# GPS with campgrounds and parks



## mailfire99 (Nov 16, 2007)

I am in the market for a GPS with campgrounds as Points of Interest, making them easy to find by location. Do any of you use one you would reccommend, or not reccommend? 

Any suggestions?


----------



## antigua (Dec 17, 2007)

The only thing I don't like about GPS Systems is that when you pay all that money for a GPS unit, the software updates should be free of charge. The software that's in my unit is out of date but only a year old and I have to shell out another $75 for the new software so I'm up to date. I didn't realize that nor did I asked the question at the time of purchase. Just a good FYI for ya. 
I have a Garmin 330 Street Polit. It works pretty good. If I type in the name of the campground in the right category, it will come up on the screen with the full address and with the option to start to "GO" or see it in the screen. 
https://buy.garmin.com/shop/shop.do?pID=6385
There are so many to choose from now a days. I guess it's all about how much you want to spend and what you want the GPS to do. Do your research and look up some reviews like CNET at 
http://reviews.cnet.com/4244-5_7-0.html?query=GPS&tag=srch&target=
I always go to this site before I buy anything. I like to read all the useres reviews to get a feel if the product is really any good. It's saved my rear a few times.


----------



## bill0830 (Nov 16, 2007)

I also have the Garmin Steet Pilot (Sams club BlackFriday purchase). I really like mine. I believe that you can do a search for parks on it also. I mainly use mine by inputing a address and letting it find it. We recently took a trip to New Orleans and the little lady took us there and back with not problems.


----------



## mailfire99 (Nov 16, 2007)

man, I didnt realize that about the software updates. I agree, that should be free. That Garmin 330 looks pretty nice, I go look at it. I have used cnet a good bit before too, I am going to go through all of their reviews and then pick a few to check out. thanks for the info.


----------



## cricket2 (Nov 16, 2007)

i didnt realize they had gps's with campgrounds on them. I will have to look into this myself. I have used the etrex for marking hotspots and stuff like that, but thats about it.


----------



## antigua (Dec 17, 2007)

I should clarify that I'm talking about the map software. I have road maps for North America dated 2005. The new 2008 map updates are available from $70.00 to $100 depending where you go. There is another software that make the unit run, I guess the operating system that allows you to turn the system on is a different one and is free I think just once. I guess like any other computer software, like MS Office, you need to buy their new software when a new version comes out. Arguably No difference I guess.


----------



## mailfire99 (Nov 16, 2007)

Ok, yeah that makes sense. I thought I had read somewhere on one of the gps's i was looking at that they would provide free updates (as available) to the map software, but could be wrong.

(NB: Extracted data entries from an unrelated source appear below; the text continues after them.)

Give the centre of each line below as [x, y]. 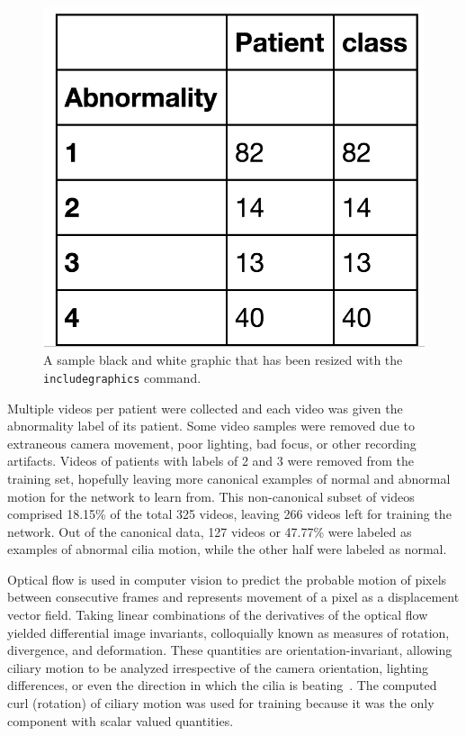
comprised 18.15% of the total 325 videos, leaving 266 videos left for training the [229, 514]
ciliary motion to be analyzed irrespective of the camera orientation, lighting [218, 667]
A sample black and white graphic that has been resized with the [223, 360]
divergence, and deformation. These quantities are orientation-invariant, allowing [230, 650]
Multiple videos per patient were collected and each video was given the [205, 408]
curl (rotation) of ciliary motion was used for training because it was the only [221, 703]
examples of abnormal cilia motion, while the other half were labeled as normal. [227, 549]
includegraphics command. [122, 377]
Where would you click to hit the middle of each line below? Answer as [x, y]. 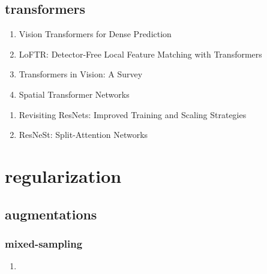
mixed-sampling [44, 243]
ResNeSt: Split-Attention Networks [83, 135]
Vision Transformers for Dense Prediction [95, 34]
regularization [63, 175]
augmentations [51, 214]
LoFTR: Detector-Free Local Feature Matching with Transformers [140, 54]
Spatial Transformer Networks [74, 94]
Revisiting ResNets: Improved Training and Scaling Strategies [133, 114]
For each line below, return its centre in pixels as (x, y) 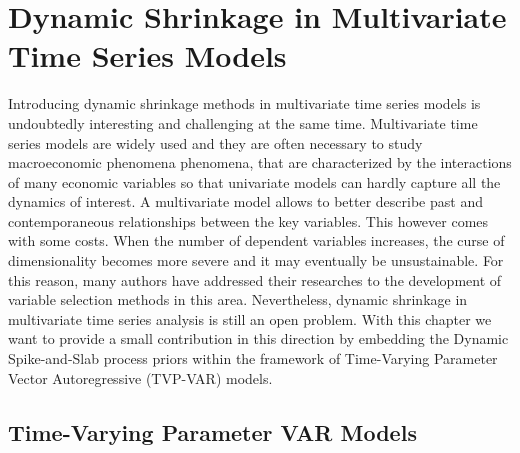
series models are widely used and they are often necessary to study (215, 142)
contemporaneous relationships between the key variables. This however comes (248, 220)
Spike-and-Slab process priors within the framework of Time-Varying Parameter (253, 358)
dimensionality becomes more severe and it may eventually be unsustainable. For (256, 260)
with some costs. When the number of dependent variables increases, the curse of (256, 240)
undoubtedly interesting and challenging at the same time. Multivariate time (243, 122)
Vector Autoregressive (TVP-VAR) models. (140, 377)
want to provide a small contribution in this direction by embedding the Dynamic (258, 338)
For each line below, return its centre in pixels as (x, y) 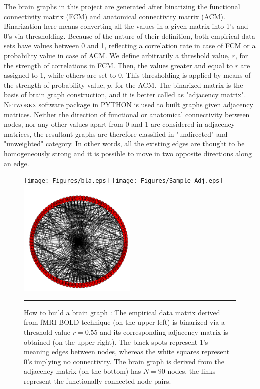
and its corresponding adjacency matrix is (164, 332)
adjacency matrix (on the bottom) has (83, 371)
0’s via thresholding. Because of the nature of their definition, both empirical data (130, 36)
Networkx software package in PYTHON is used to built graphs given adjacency (129, 104)
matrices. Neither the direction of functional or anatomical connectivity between (127, 114)
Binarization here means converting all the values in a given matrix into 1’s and (126, 26)
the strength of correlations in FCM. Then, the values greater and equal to (118, 65)
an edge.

Yeah, every year you can upgrade your MS products. Smart move on their part, not hard to figure why ol' Bill is so wealthy.


----------



## ctfortner (Nov 16, 2007)

hey that looks nice. Have to see how things go, that could be a nice giveaway in one of our contests in the future. Then we can get a member review on the product.


----------



## camp219 (Jan 4, 2008)

*Reply:*

I never used GPS so i can't give you any suggestion. I find more relative and correct information through internet and Map.


----------



## antigua (Dec 17, 2007)

I use Google Earth to look up where I'm going because it's real images and I can see whats around the locations I'm going too. I really like the GPS for other reasons like gas stations ATM Machines and restaurants if we're hungry. I use it for those reasons more than anything.


----------